What you should do> Please repeat nothing except the lines from the one containing "For each line" through the end of the records, exactly and without pictures.

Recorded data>
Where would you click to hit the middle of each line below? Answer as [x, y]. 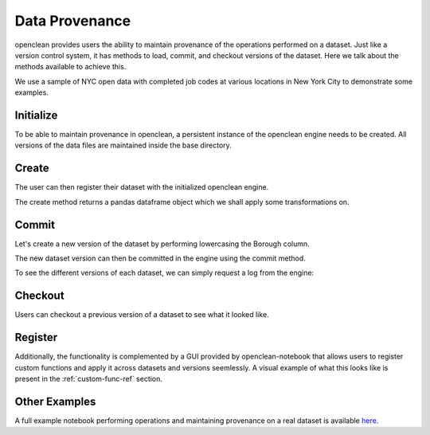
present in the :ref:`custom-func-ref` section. [89, 378]
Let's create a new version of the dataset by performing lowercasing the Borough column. [162, 244]
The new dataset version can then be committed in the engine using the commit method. [160, 258]
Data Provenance [73, 21]
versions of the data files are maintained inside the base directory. [123, 145]
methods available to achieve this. [70, 67]
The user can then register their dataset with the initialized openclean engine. [142, 187]
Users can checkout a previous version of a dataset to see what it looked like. [142, 315]
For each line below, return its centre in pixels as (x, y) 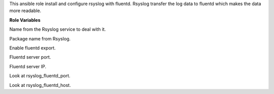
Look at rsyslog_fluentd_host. (40, 85)
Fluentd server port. (30, 57)
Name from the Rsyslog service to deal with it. (58, 29)
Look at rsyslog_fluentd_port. (40, 76)
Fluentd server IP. (28, 66)
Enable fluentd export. (32, 48)
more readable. (25, 11)
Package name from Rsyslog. (40, 38)
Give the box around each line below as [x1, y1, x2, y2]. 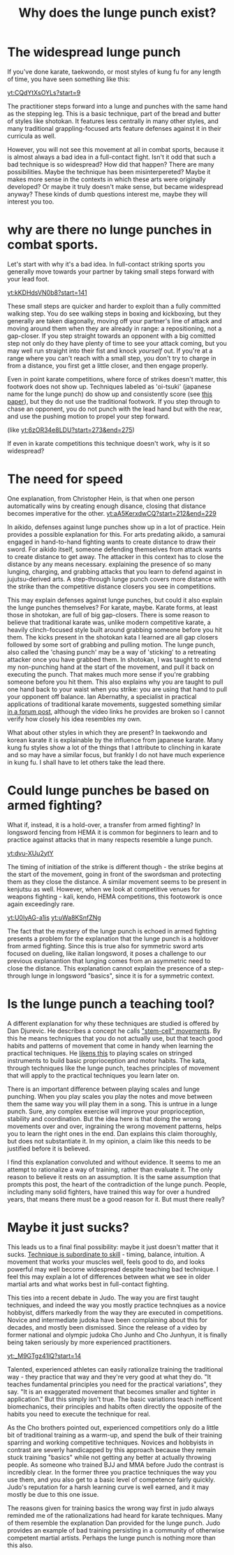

Solution>
For each line below, return its centre in pixels as (x, y) 
Look at rsyslog_fluentd_host. (40, 85)
Fluentd server port. (30, 57)
Name from the Rsyslog service to deal with it. (58, 29)
Look at rsyslog_fluentd_port. (40, 76)
Fluentd server IP. (28, 66)
Enable fluentd export. (32, 48)
more readable. (25, 11)
Package name from Rsyslog. (40, 38)
Give the box around each line below as [x1, y1, x2, y2]. 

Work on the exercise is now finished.